[Instructions to follow]:
Going line by line through the entries below, tally those that hold the string "الهندسية". Give only the total.

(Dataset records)
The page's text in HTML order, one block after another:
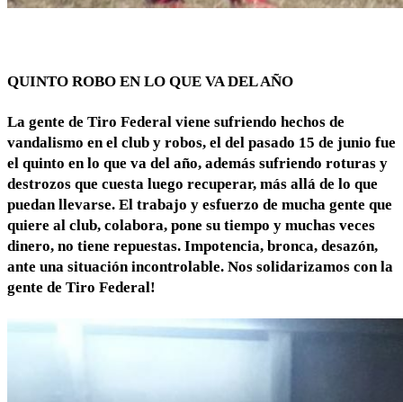
QUINTO ROBO EN LO QUE VA DEL AÑO
La gente de Tiro Federal viene sufriendo hechos de
vandalismo en el club y robos, el del pasado 15 de junio fue
el quinto en lo que va del año, además sufriendo roturas y
destrozos que cuesta luego recuperar, más allá de lo que
puedan llevarse. El trabajo y esfuerzo de mucha gente que
quiere al club, colabora, pone su tiempo y muchas veces
dinero, no tiene repuestas. Impotencia, bronca, desazón,
ante una situación incontrolable. Nos solidarizamos con la
gente de Tiro Federal!
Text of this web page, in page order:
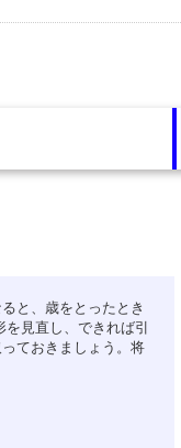
と、歳をとったとき
見直し、できれば引
ておきましょう。将
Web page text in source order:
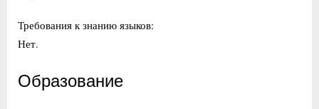
Требования к знанию языков:
Нет.
Образование
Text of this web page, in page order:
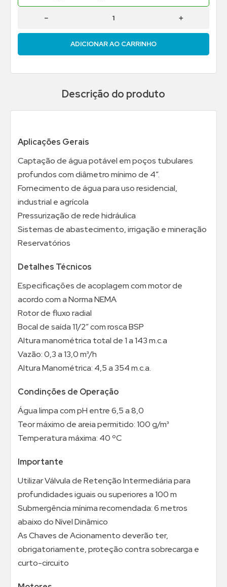
＋
－
ADICIONAR AO CARRINHO
Descrição do produto
Aplicações Gerais
Captação de água potável em poços tubulares
profundos com diâmetro mínimo de 4”.
Fornecimento de água para uso residencial,
industrial e agrícola
Pressurização de rede hidráulica
Sistemas de abastecimento, irrigação e mineração
Reservatórios
Detalhes Técnicos
Especificações de acoplagem com motor de
acordo com a Norma NEMA
Rotor de fluxo radial
Bocal de saída 11/2” com rosca BSP
Altura manométrica total de 1 a 143 m.c.a
Vazão: 0,3 a 13,0 m³/h
Altura Manométrica: 4,5 a 354 m.c.a.
Condinções de Operação
Água limpa com pH entre 6,5 a 8,0
Teor máximo de areia permitido: 100 g/m³
Temperatura máxima: 40 ºC
Importante
Utilizar Válvula de Retenção Intermediária para
profundidades iguais ou superiores a 100 m
Submergência mínima recomendada: 6 metros
abaixo do Nível Dinâmico
As Chaves de Acionamento deverão ter,
obrigatoriamente, proteção contra sobrecarga e
curto-circuito
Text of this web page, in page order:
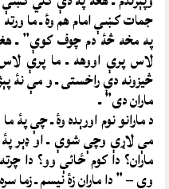
جمات کښې امام هم وۀ ـ ما
په مخه څۀ دم چوف کوې” ـ
لاس پرې اووهه ـ ما پرې
څيزونه دې راخستی ـ و مې نۀ
ماران دی” ـ
د مارانو نوم اورېده وۀ ـ چې
مې لاړې وچې شوې ـ او ډېر
ماران؟ دا کوم ځائې وو؟ دا
وې – ” دا ماران زۀ نیسم ـ زما
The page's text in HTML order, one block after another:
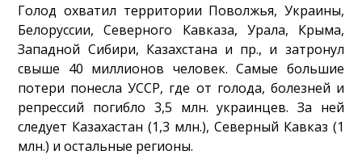
Голод охватил территории Поволжья, Украины,
Белоруссии, Северного Кавказа, Урала, Крыма,
Западной Сибири, Казахстана и пр., и затронул
свыше 40 миллионов человек. Самые большие
потери понесла УССР, где от голода, болезней и
репрессий погибло 3,5 млн. украинцев. За ней
следует Казахастан (1,3 млн.), Северный Кавказ (1
млн.) и остальные регионы.
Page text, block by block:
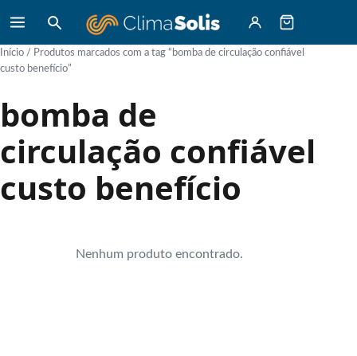
Início / Produtos marcados com a tag “bomba de circulação confiável
custo benefício”
bomba de
circulação confiável
custo benefício
Nenhum produto encontrado.
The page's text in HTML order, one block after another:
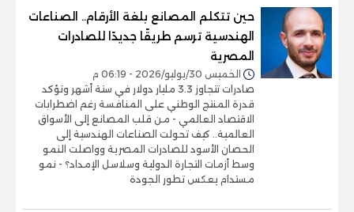
حين تتكلم المصانع بلغة الأرقام.. الصناعات
الهندسية ترسم طريقًا جديدًا للصادرات
المصرية
الخميس 30/يوليو/2026 - 06:19 م
صادرات تتجاوز 3.3 مليار دولار في ستة أشهر وتؤكد
قدرة المنتج الوطني على المنافسة رغم اضطرابات
الاقتصاد العالمي - من قلب المصانع إلى الأسواق
العالمية.. كيف تحولت الصناعات الهندسية إلى
الحصان الأسود للصادرات المصرية وواصلت النمو
وسط أزمات التجارة الدولية وسلاسل الإمداد؟ - نمو
مستدام يعكس تطور الجودة
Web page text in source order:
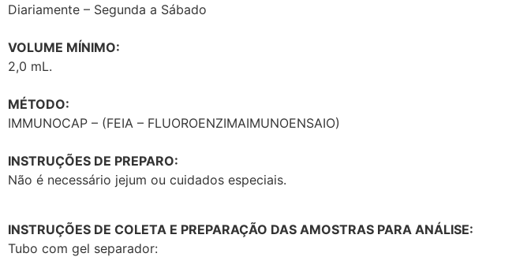
Diariamente – Segunda a Sábado
VOLUME MÍNIMO:
2,0 mL.
MÉTODO:
IMMUNOCAP – (FEIA – FLUOROENZIMAIMUNOENSAIO)
INSTRUÇÕES DE PREPARO:
Não é necessário jejum ou cuidados especiais.
INSTRUÇÕES DE COLETA E PREPARAÇÃO DAS AMOSTRAS PARA ANÁLISE:
Tubo com gel separador:
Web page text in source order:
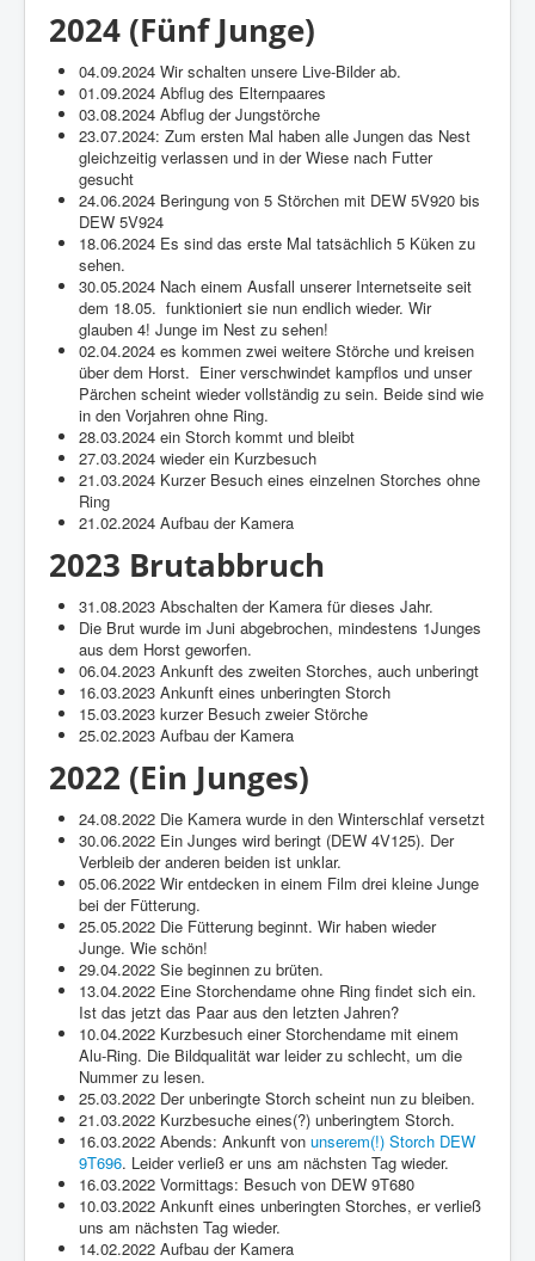
2024 (Fünf Junge)
04.09.2024 Wir schalten unsere Live-Bilder ab.
01.09.2024 Abflug des Elternpaares
03.08.2024 Abflug der Jungstörche
23.07.2024: Zum ersten Mal haben alle Jungen das Nest
gleichzeitig verlassen und in der Wiese nach Futter
gesucht
24.06.2024 Beringung von 5 Störchen mit DEW 5V920 bis
DEW 5V924
18.06.2024 Es sind das erste Mal tatsächlich 5 Küken zu
sehen.
30.05.2024 Nach einem Ausfall unserer Internetseite seit
dem 18.05. funktioniert sie nun endlich wieder. Wir
glauben 4! Junge im Nest zu sehen!
02.04.2024 es kommen zwei weitere Störche und kreisen
über dem Horst. Einer verschwindet kampflos und unser
Pärchen scheint wieder vollständig zu sein. Beide sind wie
in den Vorjahren ohne Ring.
28.03.2024 ein Storch kommt und bleibt
27.03.2024 wieder ein Kurzbesuch
21.03.2024 Kurzer Besuch eines einzelnen Storches ohne
Ring
21.02.2024 Aufbau der Kamera
2023 Brutabbruch
31.08.2023 Abschalten der Kamera für dieses Jahr.
Die Brut wurde im Juni abgebrochen, mindestens 1Junges
aus dem Horst geworfen.
06.04.2023 Ankunft des zweiten Storches, auch unberingt
16.03.2023 Ankunft eines unberingten Storch
15.03.2023 kurzer Besuch zweier Störche
25.02.2023 Aufbau der Kamera
2022 (Ein Junges)
24.08.2022 Die Kamera wurde in den Winterschlaf versetzt
30.06.2022 Ein Junges wird beringt (DEW 4V125). Der
Verbleib der anderen beiden ist unklar.
05.06.2022 Wir entdecken in einem Film drei kleine Junge
bei der Fütterung.
25.05.2022 Die Fütterung beginnt. Wir haben wieder
Junge. Wie schön!
29.04.2022 Sie beginnen zu brüten.
13.04.2022 Eine Storchendame ohne Ring findet sich ein.
Ist das jetzt das Paar aus den letzten Jahren?
10.04.2022 Kurzbesuch einer Storchendame mit einem
Alu-Ring. Die Bildqualität war leider zu schlecht, um die
Nummer zu lesen.
25.03.2022 Der unberingte Storch scheint nun zu bleiben.
21.03.2022 Kurzbesuche eines(?) unberingtem Storch.
16.03.2022 Abends: Ankunft von unserem(!) Storch DEW
9T696. Leider verließ er uns am nächsten Tag wieder.
16.03.2022 Vormittags: Besuch von DEW 9T680
10.03.2022 Ankunft eines unberingten Storches, er verließ
uns am nächsten Tag wieder.
14.02.2022 Aufbau der Kamera
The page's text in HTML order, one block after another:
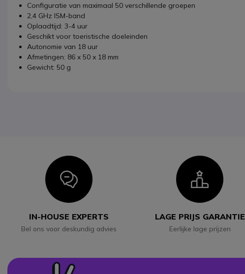
Configuratie van maximaal 50 verschillende groepen
2,4 GHz ISM-band
Oplaadtijd: 3-4 uur
Geschikt voor toeristische doeleinden
Autonomie van 18 uur
Afmetingen: 86 x 50 x 18 mm
Gewicht: 50 g
Icon
IN-HOUSE EXPERTS
Bel ons voor deskundig advies
Icon
LAGE PRIJS GARANTIE
Eerlijke lage prijzen
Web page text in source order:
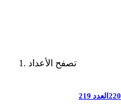
تصفح الأعداد
العدد 219
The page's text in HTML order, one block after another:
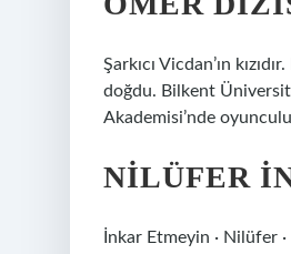
Şarkıcı Vicdan’ın
doğdu. Bilkent
Akademisi’nde
NILÜFER
İnkar Etmeyin · Nilüfer
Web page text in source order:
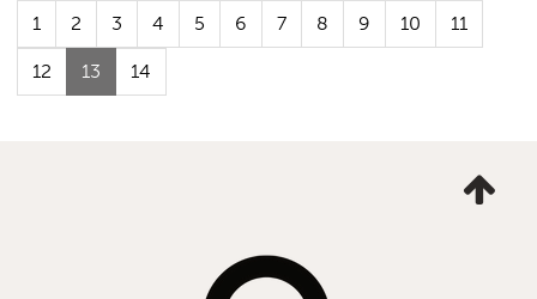
1 2 3 4 5 6 7 8 9 10 11
12 13 (Aktuell
sida)
14
mig
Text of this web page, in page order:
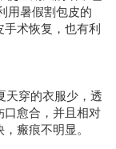
用暑假割包皮的
术恢复，也有利
天穿的衣服少，透
口愈合，并且相对
瘢痕不明显。
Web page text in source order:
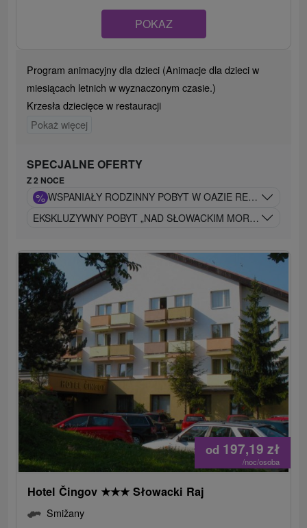
POKAZ
Program animacyjny dla dzieci (Animacje dla dzieci w
miesiącach letnich w wyznaczonym czasie.)
Krzesła dziecięce w restauracji
Pokaż więcej
SPECJALNE OFERTY
Z 2 NOCE
% WSPANIAŁY RODZINNY POBYT W OAZIE RELAKSU W
EKSKLUZYWNY POBYT „NAD SŁOWACKIM MORZEM” Z
od 197,19 zł
/noc/osoba
Hotel Čingov ★★★ Słowacki Raj
Smižany
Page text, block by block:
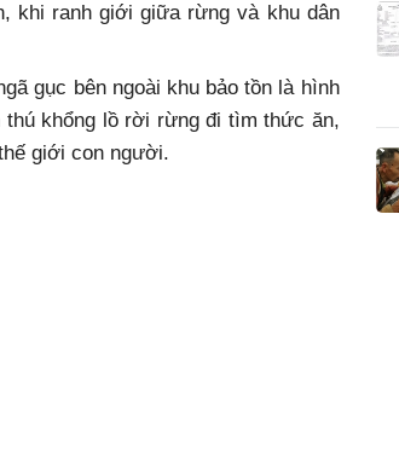
khi ranh giới giữa rừng và khu dân
gục bên ngoài khu bảo tồn là hình
thú khổng lồ rời rừng đi tìm thức ăn,
giới con người.
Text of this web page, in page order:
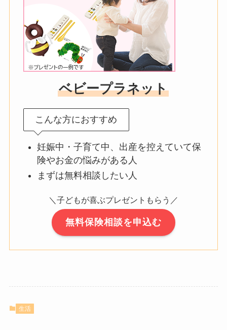
ベビープラネット
こんな方におすすめ
妊娠中・子育て中、出産を控えていて保
険やお金の悩みがある人
まずは無料相談したい人
＼子どもが喜ぶプレゼントもらう／
無料保険相談を申込む
生活
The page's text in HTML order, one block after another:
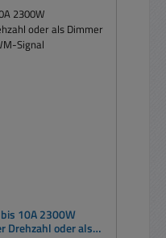
10A 2300W
oder als
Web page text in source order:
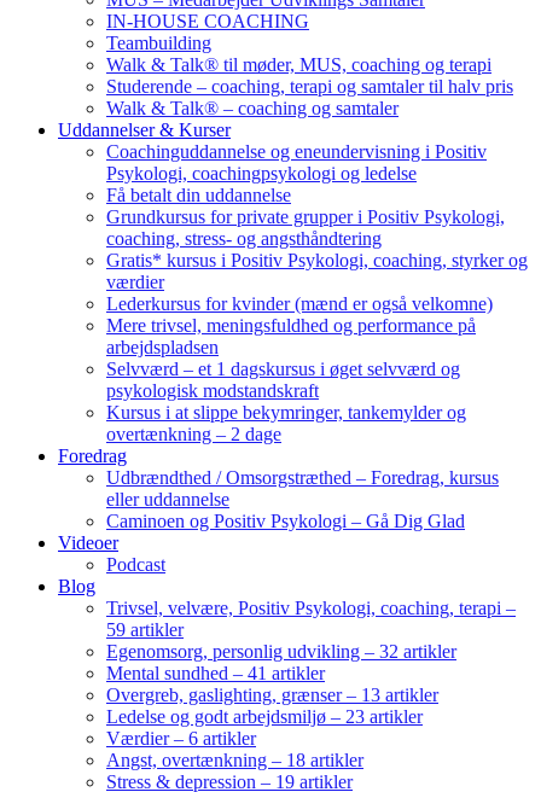
IN-HOUSE COACHING
Teambuilding
Walk & Talk® til møder, MUS, coaching og terapi
Studerende – coaching, terapi og samtaler til halv pris
Walk & Talk® – coaching og samtaler
Uddannelser & Kurser
Coachinguddannelse og eneundervisning i Positiv
Psykologi, coachingpsykologi og ledelse
Få betalt din uddannelse
Grundkursus for private grupper i Positiv Psykologi,
coaching, stress- og angsthåndtering
Gratis* kursus i Positiv Psykologi, coaching, styrker og
værdier
Lederkursus for kvinder (mænd er også velkomne)
Mere trivsel, meningsfuldhed og performance på
arbejdspladsen
Selvværd – et 1 dagskursus i øget selvværd og
psykologisk modstandskraft
Kursus i at slippe bekymringer, tankemylder og
overtænkning – 2 dage
Foredrag
Udbrændthed / Omsorgstræthed – Foredrag, kursus
eller uddannelse
Caminoen og Positiv Psykologi – Gå Dig Glad
Videoer
Podcast
Blog
Trivsel, velvære, Positiv Psykologi, coaching, terapi –
59 artikler
Egenomsorg, personlig udvikling – 32 artikler
Mental sundhed – 41 artikler
Overgreb, gaslighting, grænser – 13 artikler
Ledelse og godt arbejdsmiljø – 23 artikler
Værdier – 6 artikler
Angst, overtænkning – 18 artikler
Stress & depression – 19 artikler
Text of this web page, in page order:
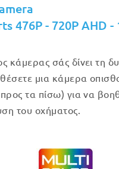
476P - 720P AHD -
κάμερας σάς δίνει τη
μια κάμερα
τα πίσω) για να
του οχήματος.
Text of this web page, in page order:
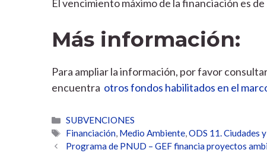
El vencimiento máximo de la financiación es
Más información:
Para ampliar la información, por favor
encuentra otros fondos habilitados en el
Categorías
SUBVENCIONES
Etiquetas
Financiación, Medio Ambiente,ODS 11. Ciudades
Programa de PNUD – GEF financia proyectos
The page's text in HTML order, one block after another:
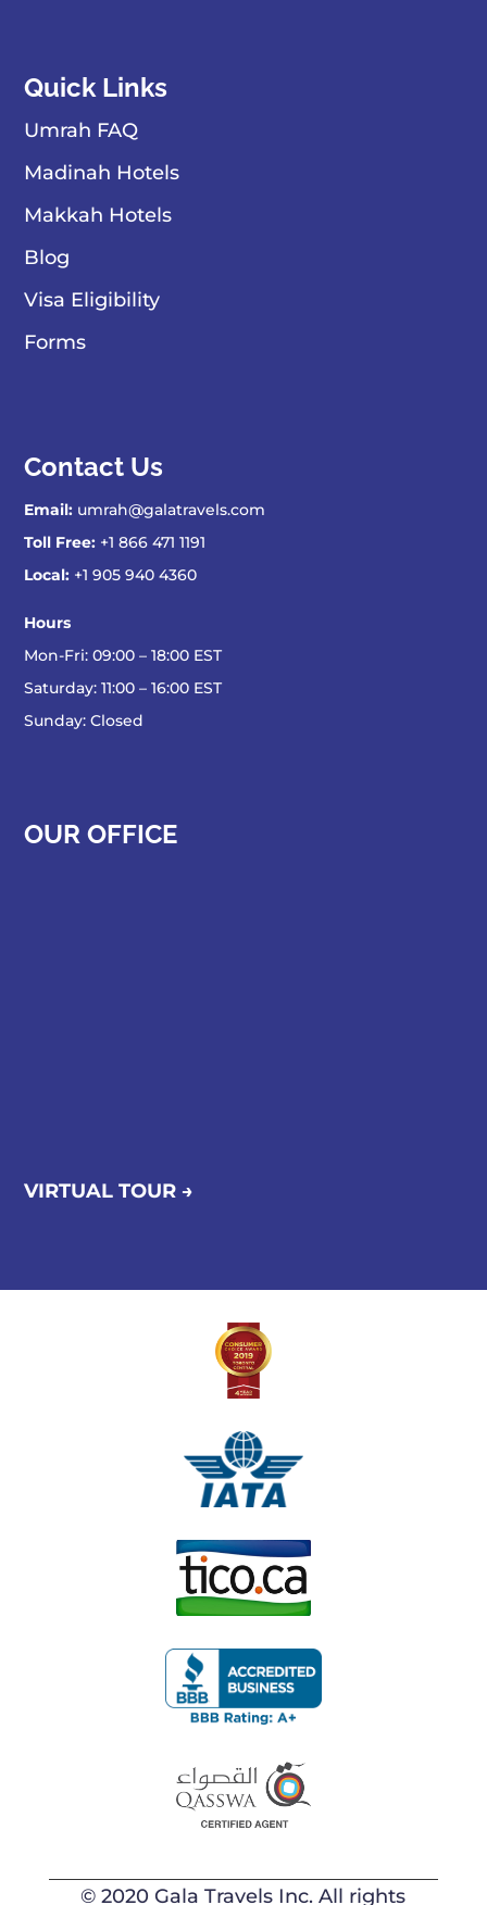
Quick Links
Umrah FAQ
Madinah Hotels
Makkah Hotels
Blog
Visa Eligibility
Forms
Contact Us
Email: umrah@galatravels.com
Toll Free: +1 866 471 1191
Local: +1 905 940 4360
Hours
Mon-Fri: 09:00 – 18:00 EST
Saturday: 11:00 – 16:00 EST
Sunday: Closed
OUR OFFICE
VIRTUAL TOUR →
© 2020 Gala Travels Inc. All rights
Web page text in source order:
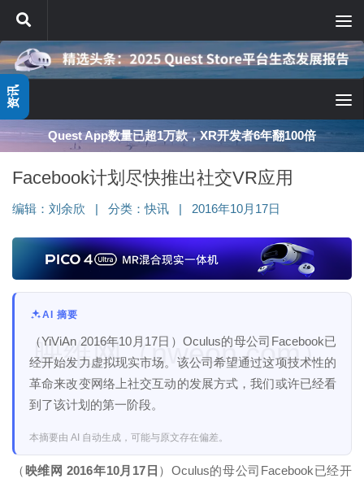
跳至内容
Quest App数量已超1万款，XR开发者6年翻100倍
Facebook计划尽快推出社交VR应用
编辑： 刘余欣 分类：快讯 2016年10月17日
AI 摘要
（YiViAn 2016年10月17日）Oculus的母公司Facebook已
经开始发力虚拟现实市场。该公司希望通过这项技术性的
革命来改变网络上社交互动的发展方式，我们或许已经看
到了该计划的第一阶段。
本摘要由 AI 自动生成，可能与原文存在偏差。
（ 映维网 2016年10月17日 ）Oculus的母公司Facebook已经开
映维网（nweon.com）
资讯

[Written answer]:
2